Bu harekât Musul’a bir emr-i vaki için mükemmel bir fırsat vermişti. Gazi Mustafa Kemal Paşa, Mareşal Fevzi Çakmak ve Cafer Tayyar Paşa arasında bu emr-i vaki gerçekleştirecek müzakereler yapıldı ve tam bir mutabakata da varıldı.
Nasturî harekâtını büyük bir süratle tamamlayan Cafer Tayyar Eğilmez Paşa’nın kumandasındaki birlikler bir anda Musul’a iniverdi. Paşa’nın bizzat ağzından dinlediklerim: 1927 yılında cereyan eden bu işgal üzerine İngiltere Ankara’ya sert bir nota verdi ve takip etti.

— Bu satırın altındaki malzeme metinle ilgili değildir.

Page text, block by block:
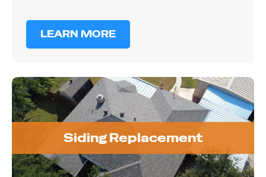
LEARN MORE
Siding Replacement

Bir an geldi ki Ankara, Musul’u tahliyeye karar verdi. Bu karar, kolordu kumandanı sıfatı ile Cafer Tayyar Paşa’ya bildirildiği vakit o âdeta şaşırdı, şoke oldu.

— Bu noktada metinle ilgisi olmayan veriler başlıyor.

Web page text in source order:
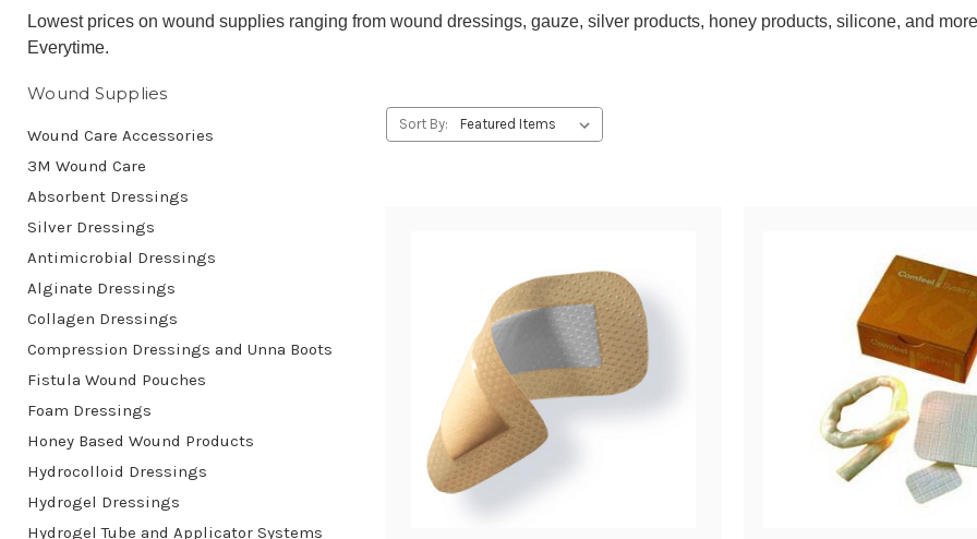
Lowest prices on wound supplies ranging from wound dressings, gauze, silver products, honey products, silicone, and
Everytime.
Wound Supplies
Wound Care Accessories
3M Wound Care
Absorbent Dressings
Silver Dressings
Antimicrobial Dressings
Alginate Dressings
Collagen Dressings
Compression Dressings and Unna Boots
Fistula Wound Pouches
Foam Dressings
Honey Based Wound Products
Hydrocolloid Dressings
Hydrogel Dressings
Hydrogel Tube and Applicator Systems
Sort By:

Musul’dan hiç çıkmak istemedi, İngiliz notalarının blöf olduğunu tekrarlayıp durdu.
Cafer Tayyar Paşa iddialarında haklı idi. İngilizler hakikaten blöf yapıyorlardı. Ve yalnız Musul için yeni bir harbi göze alabilecekleri de çok şüpheli idi.
Cafer Paşa direnince telgrafla Ankara’ya çağrıldı. Musul’u korumakta direnince, görevden azledildi.”
ZEHİRLENEREK ÖLDÜRÜLDÜ
Musul araştırmacısı Raif Karadağ’ın ölü bulunduğu otel odasında, olayı inceleyen savcı ve aile doktoru ile kendisi arasında geçen münakaşaları anlatan Murat Karadağ, babasının resmi açıklamalardaki ‘Kalp yetmezliğinden öldü’ iddialarının aksine uzman doktorlara göre nı otel odasında ‘zehirlenerek öldürüldü’.
Murat Karadağ, şunları söyledi: “Savcı, babamın kalp yetmezliğinden ölüm raporuna gerekçe olarak, vücudunun bir bölümündeki morartıyı delil olarak gösterdi.
Ancak babamın orta okuldan sınıf arkadaşı ve aile doktoru olan Kartal Baştabibi Yavuz Bey rapora baktığında şoke oldu. Yavuz Bey ‘Murat, babanla olan dostluğumuz bakidir.
Kalp hastası olsa benim mutlaka haberim olurdu. Onun birileri tarafından zehirlenerek öldürüldüğünü düşünüyorum’ dedi.”